** The input **
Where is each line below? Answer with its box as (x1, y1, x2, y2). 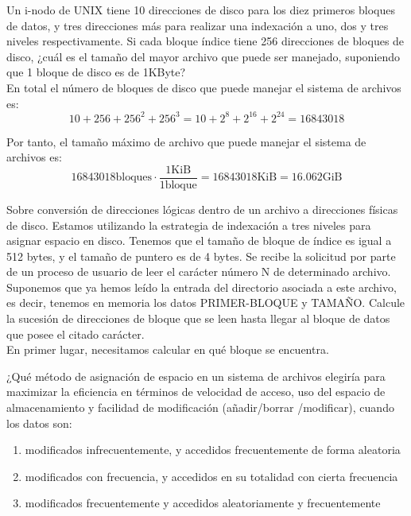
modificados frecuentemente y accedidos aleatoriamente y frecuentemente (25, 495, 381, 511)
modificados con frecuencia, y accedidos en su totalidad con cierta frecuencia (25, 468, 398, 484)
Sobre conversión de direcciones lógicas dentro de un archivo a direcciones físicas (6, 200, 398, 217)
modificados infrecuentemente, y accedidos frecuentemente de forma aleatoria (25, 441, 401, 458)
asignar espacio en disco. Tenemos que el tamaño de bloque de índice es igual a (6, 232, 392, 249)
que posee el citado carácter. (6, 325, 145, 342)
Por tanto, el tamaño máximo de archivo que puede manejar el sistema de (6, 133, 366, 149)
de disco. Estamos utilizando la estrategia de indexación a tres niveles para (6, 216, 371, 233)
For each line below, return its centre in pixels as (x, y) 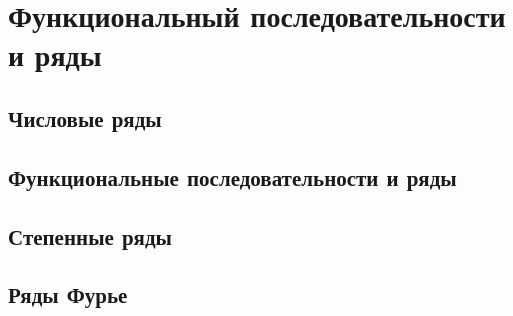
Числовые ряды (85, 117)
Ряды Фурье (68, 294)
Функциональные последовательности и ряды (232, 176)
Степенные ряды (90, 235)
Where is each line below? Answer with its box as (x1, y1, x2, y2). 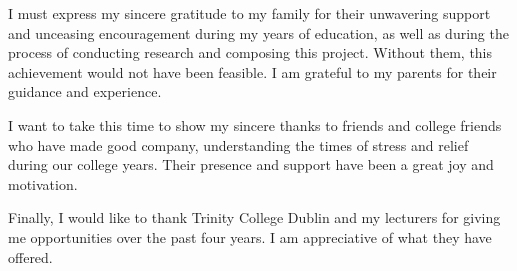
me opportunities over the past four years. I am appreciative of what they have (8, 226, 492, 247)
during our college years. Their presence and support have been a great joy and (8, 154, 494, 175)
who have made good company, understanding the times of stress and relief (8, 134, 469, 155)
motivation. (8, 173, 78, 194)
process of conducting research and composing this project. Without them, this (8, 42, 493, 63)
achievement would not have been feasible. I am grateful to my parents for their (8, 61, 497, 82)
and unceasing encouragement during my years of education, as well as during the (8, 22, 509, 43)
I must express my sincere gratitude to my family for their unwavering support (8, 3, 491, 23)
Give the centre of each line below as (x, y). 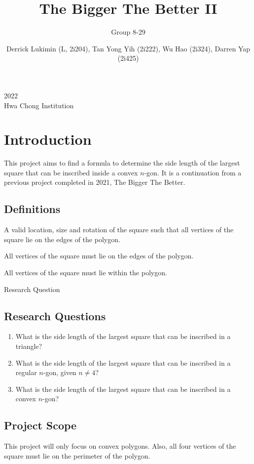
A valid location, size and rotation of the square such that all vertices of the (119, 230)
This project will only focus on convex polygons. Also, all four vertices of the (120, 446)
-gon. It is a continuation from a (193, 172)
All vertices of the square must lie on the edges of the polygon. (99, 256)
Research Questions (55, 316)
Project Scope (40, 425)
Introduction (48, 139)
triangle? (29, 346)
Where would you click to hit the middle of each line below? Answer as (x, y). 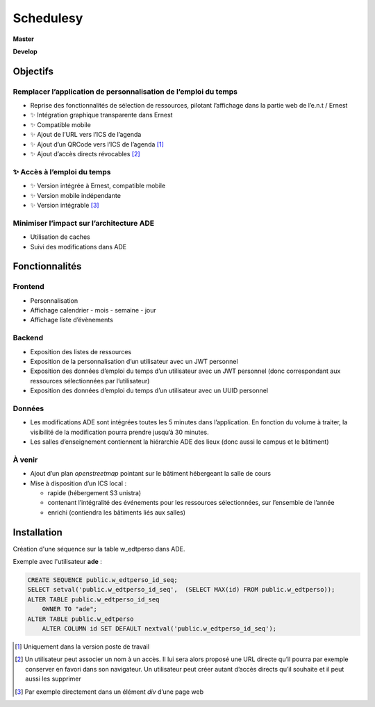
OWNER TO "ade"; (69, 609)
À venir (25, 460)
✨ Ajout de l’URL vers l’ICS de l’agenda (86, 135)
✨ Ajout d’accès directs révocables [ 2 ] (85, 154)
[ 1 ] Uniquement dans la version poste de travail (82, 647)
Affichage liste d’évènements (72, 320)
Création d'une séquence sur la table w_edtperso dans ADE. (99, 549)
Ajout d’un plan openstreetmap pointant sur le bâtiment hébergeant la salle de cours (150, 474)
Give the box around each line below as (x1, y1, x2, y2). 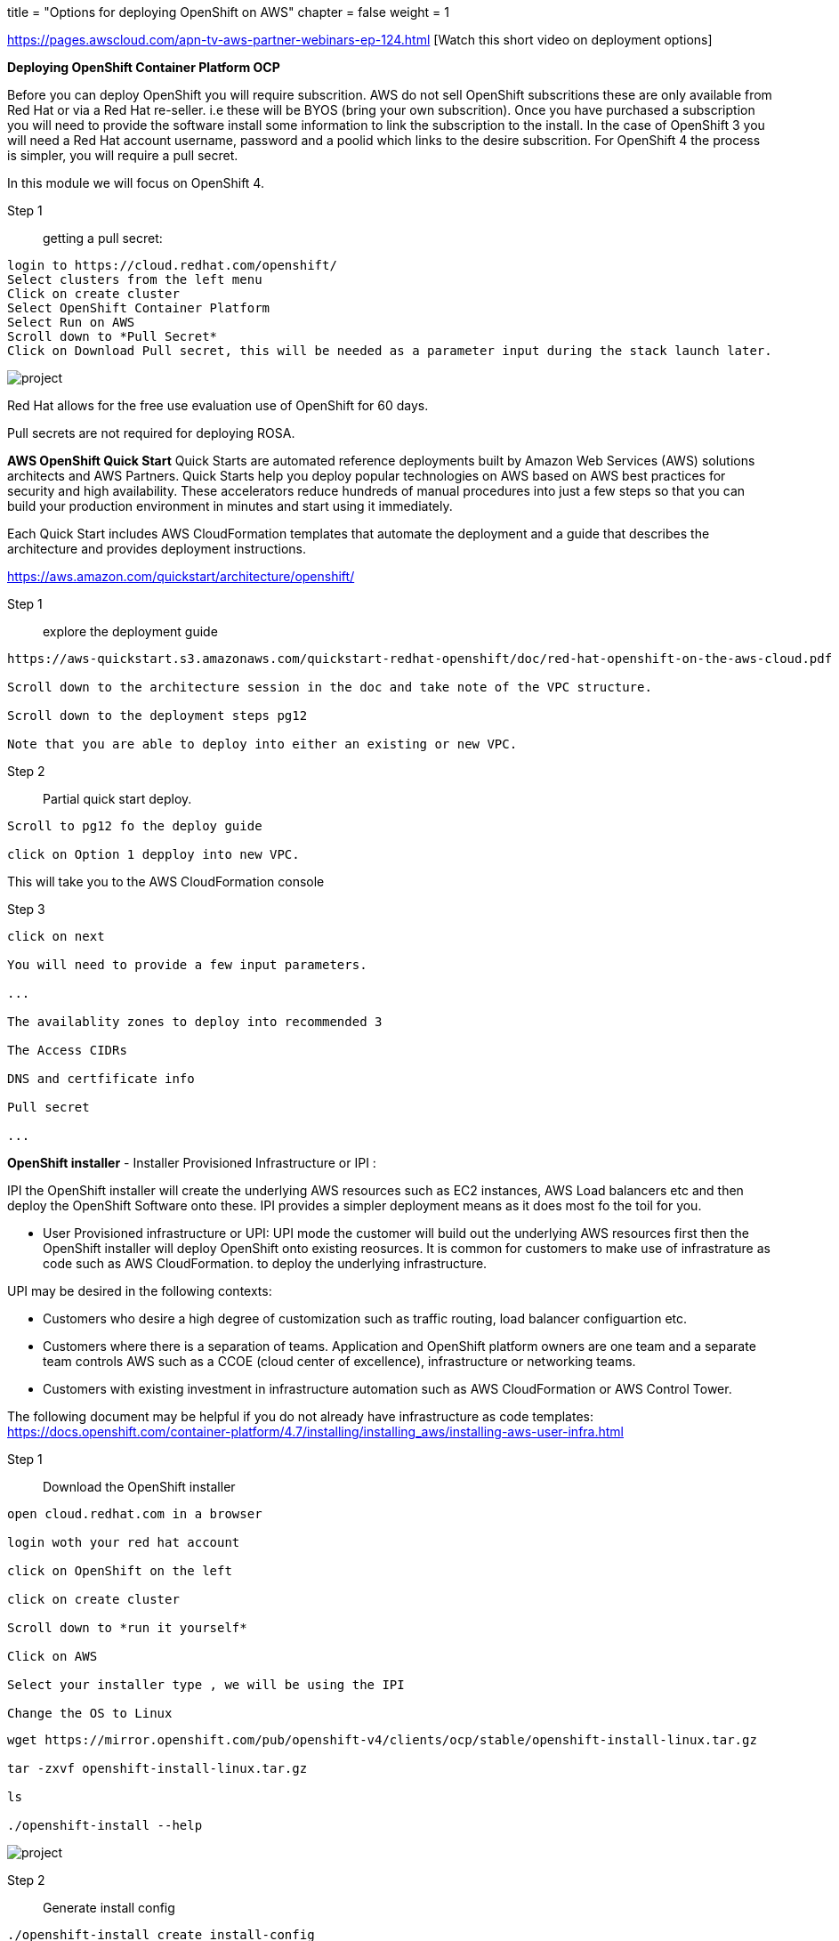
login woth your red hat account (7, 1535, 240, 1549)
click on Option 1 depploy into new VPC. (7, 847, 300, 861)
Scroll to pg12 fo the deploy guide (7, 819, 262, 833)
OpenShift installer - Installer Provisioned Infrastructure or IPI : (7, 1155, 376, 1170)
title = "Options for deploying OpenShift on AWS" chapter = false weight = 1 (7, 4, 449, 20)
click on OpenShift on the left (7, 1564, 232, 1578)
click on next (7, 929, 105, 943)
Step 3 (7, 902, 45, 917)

** Your instructions **
Nothing but an exact copy belongs in the answer: the lines from the top of the records through the line containing "This project will", minus the pictures.

** Solution for this task **
Where is each line below? Answer with its box as (x1, y1, x2, y2). 
modificados frecuentemente y accedidos aleatoriamente y frecuentemente (25, 495, 381, 511)
modificados con frecuencia, y accedidos en su totalidad con cierta frecuencia (25, 468, 398, 484)
Sobre conversión de direcciones lógicas dentro de un archivo a direcciones físicas (6, 200, 398, 217)
modificados infrecuentemente, y accedidos frecuentemente de forma aleatoria (25, 441, 401, 458)
asignar espacio en disco. Tenemos que el tamaño de bloque de índice es igual a (6, 232, 392, 249)
que posee el citado carácter. (6, 325, 145, 342)
Por tanto, el tamaño máximo de archivo que puede manejar el sistema de (6, 133, 366, 149)
de disco. Estamos utilizando la estrategia de indexación a tres niveles para (6, 216, 371, 233)
For each line below, return its centre in pixels as (x, y) 
Числовые ряды (85, 117)
Ряды Фурье (68, 294)
Функциональные последовательности и ряды (232, 176)
Степенные ряды (90, 235)
Where is each line below? Answer with its box as (x1, y1, x2, y2). 
me opportunities over the past four years. I am appreciative of what they have (8, 226, 492, 247)
during our college years. Their presence and support have been a great joy and (8, 154, 494, 175)
who have made good company, understanding the times of stress and relief (8, 134, 469, 155)
motivation. (8, 173, 78, 194)
process of conducting research and composing this project. Without them, this (8, 42, 493, 63)
achievement would not have been feasible. I am grateful to my parents for their (8, 61, 497, 82)
and unceasing encouragement during my years of education, as well as during the (8, 22, 509, 43)
I must express my sincere gratitude to my family for their unwavering support (8, 3, 491, 23)
Give the centre of each line below as (x, y). 
A valid location, size and rotation of the square such that all vertices of the (119, 230)
This project will only focus on convex polygons. Also, all four vertices of the (120, 446)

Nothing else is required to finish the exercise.